Oracle attestations. A user submits a data point with a signature from a trusted oracle. The contract verifies the signature and uses the data. Chainlink's data feeds work approximately this way under the hood, though with multiple signatures and aggregation.

ZK proofs. A user computes a complex statement off-chain with a SNARK or STARK, producing a tiny proof. The contract verifies the proof in fixed-size constant work, regardless of how complex the underlying statement is. ZK rollups use this to compress thousands of transactions into a single chain proof.

Light clients. A node tracks just the headers of a chain instead of the full state. To check a specific transaction, it asks a full node for a Merkle proof that the transaction is in the chain.
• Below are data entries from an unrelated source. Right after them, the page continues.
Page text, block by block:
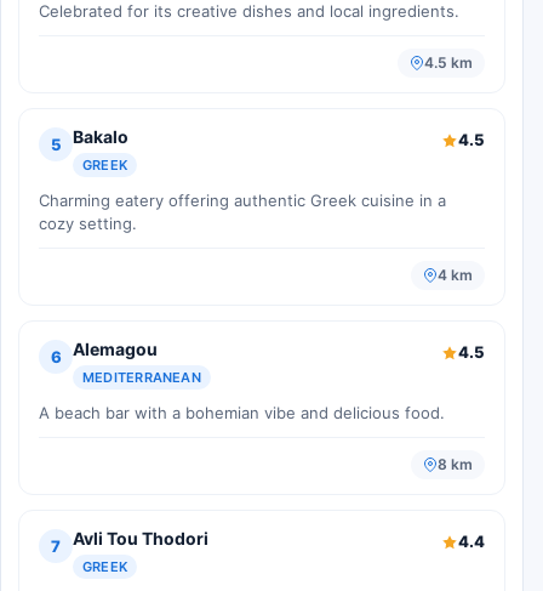
Celebrated for its creative dishes and local ingredients.
4.5 km
5 Bakalo
GREEK
4.5
Charming eatery offering authentic Greek cuisine in a
cozy setting.
4 km
6 Alemagou
MEDITERRANEAN
4.5
A beach bar with a bohemian vibe and delicious food.
8 km
7 Avli Tou Thodori
GREEK
4.4
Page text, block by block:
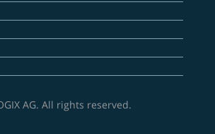
AG. All rights reserved.
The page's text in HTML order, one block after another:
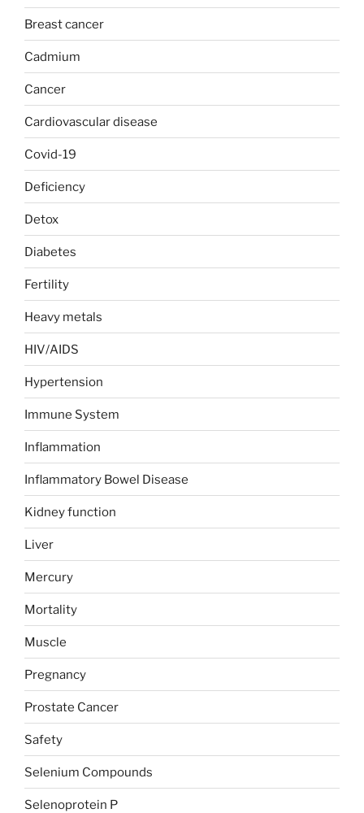
Breast cancer
Cadmium
Cancer
Cardiovascular disease
Covid-19
Deficiency
Detox
Diabetes
Fertility
Heavy metals
HIV/AIDS
Hypertension
Immune System
Inflammation
Inflammatory Bowel Disease
Kidney function
Liver
Mercury
Mortality
Muscle
Pregnancy
Prostate Cancer
Safety
Selenium Compounds
Selenoprotein P
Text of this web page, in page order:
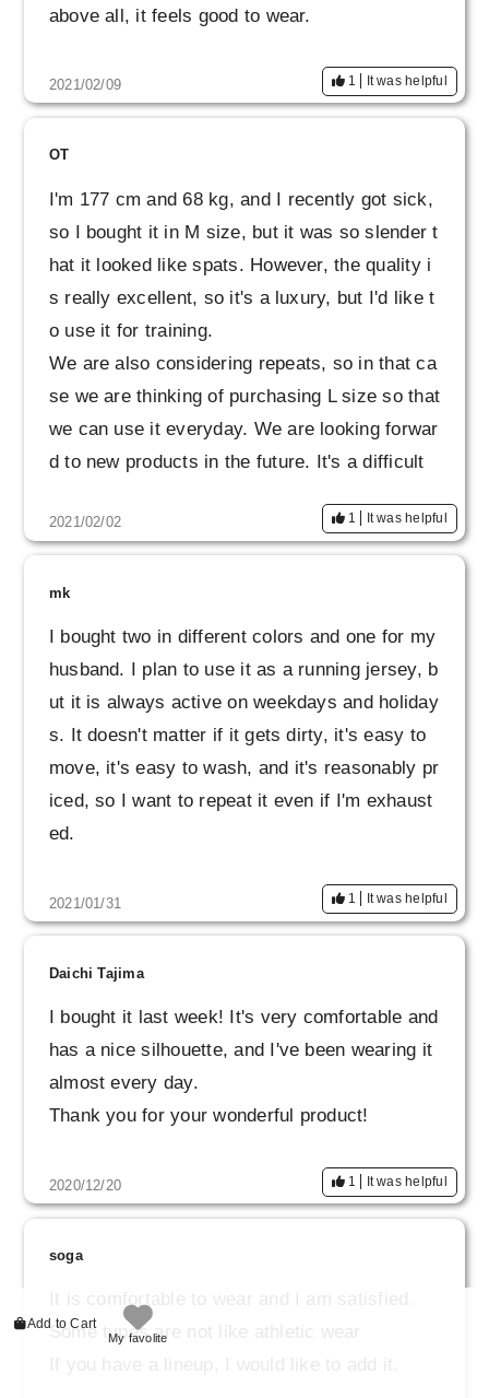
above all, it feels good to wear.
2021/02/09 1 It was helpful
OT
I'm 177 cm and 68 kg, and I recently got sick,
so I bought it in M size, but it was so slender t
hat it looked like spats. However, the quality i
s really excellent, so it's a luxury, but I'd like t
o use it for training.
We are also considering repeats, so in that ca
se we are thinking of purchasing L size so that
we can use it everyday. We are looking forwar
d to new products in the future. It's a difficult
2021/02/02 1 It was helpful
mk
I bought two in different colors and one for my
husband. I plan to use it as a running jersey, b
ut it is always active on weekdays and holiday
s. It doesn't matter if it gets dirty, it's easy to
move, it's easy to wash, and it's reasonably pr
iced, so I want to repeat it even if I'm exhaust
ed.
2021/01/31 1 It was helpful
Daichi Tajima
I bought it last week! It's very comfortable and
has a nice silhouette, and I've been wearing it
almost every day.
Thank you for your wonderful product!
2020/12/20 1 It was helpful
soga
It is comfortable to wear and I am satisfied.
Some types are not like athletic wear
Add to Cart
My favolite

Verification is logarithmic in the chain size.

Optimistic rollup challenge games. Operators post claims about computation. Verifiers challenge claims and the chain runs a binary-search game to find the exact disputed step. Most of the time, no verification happens at all. The threat of verification is enough to keep operators honest.

In every case, the pattern is the same: heavy computation off-chain, cheap verification on-chain, malicious actors only burn their own gas.
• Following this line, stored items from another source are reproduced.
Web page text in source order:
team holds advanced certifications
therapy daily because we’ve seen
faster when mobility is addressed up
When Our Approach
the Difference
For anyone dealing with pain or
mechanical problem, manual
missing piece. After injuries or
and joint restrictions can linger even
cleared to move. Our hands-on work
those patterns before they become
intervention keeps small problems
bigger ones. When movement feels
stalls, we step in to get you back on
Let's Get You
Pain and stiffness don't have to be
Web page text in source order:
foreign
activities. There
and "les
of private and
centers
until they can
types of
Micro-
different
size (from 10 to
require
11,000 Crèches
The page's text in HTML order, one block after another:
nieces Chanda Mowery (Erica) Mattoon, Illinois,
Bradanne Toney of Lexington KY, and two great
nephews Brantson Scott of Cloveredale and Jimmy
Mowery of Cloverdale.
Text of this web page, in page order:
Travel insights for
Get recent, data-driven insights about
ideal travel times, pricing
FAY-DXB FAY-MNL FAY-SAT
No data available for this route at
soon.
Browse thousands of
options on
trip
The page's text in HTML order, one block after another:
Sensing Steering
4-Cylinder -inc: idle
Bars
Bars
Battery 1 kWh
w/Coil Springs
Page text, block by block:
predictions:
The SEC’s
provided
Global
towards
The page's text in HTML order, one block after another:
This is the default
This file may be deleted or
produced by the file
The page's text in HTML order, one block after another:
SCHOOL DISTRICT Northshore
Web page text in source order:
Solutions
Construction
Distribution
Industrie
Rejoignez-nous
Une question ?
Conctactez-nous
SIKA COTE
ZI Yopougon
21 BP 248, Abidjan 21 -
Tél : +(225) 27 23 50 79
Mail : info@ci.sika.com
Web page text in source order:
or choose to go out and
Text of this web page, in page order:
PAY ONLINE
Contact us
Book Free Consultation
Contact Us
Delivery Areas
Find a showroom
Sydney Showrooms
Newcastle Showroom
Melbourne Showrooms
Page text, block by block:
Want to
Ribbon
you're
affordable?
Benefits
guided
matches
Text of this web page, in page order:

Not every problem fits. Three situations where you can't or shouldn't reach for this pattern:

When verification is as expensive as computation. If checking the answer takes the same work as computing it, there's no savings. Sorting is usually like this: verifying an array is sorted takes O(n) reads, the same as sorting it from a known starting state. The pattern shines when verification is asymptotically cheaper than computation, like the difference between O(log n) Merkle verification and O(n) iteration.

When the user can't be expected to do the work. If your contract is a black box that users interact with through a wallet, asking them to "compute a Merkle proof of inclusion" requires the wallet or the dApp frontend to do it for them. That's usually fine in practice. Every airdrop dApp does this. But it shifts complexity into the frontend, which may not be where you want it.

When the off-chain answer changes faster than the chain can verify. Time-sensitive answers like current prices can't be off-chain-computed and then verified, because by the time the verification runs, the answer is stale. This is the oracle problem in disguise.

For everything else, the pattern is your friend. If you ever find yourself looking at a loop that could DoS or a computation that's too expensive, ask yourself: can I move this work off-chain and verify a result?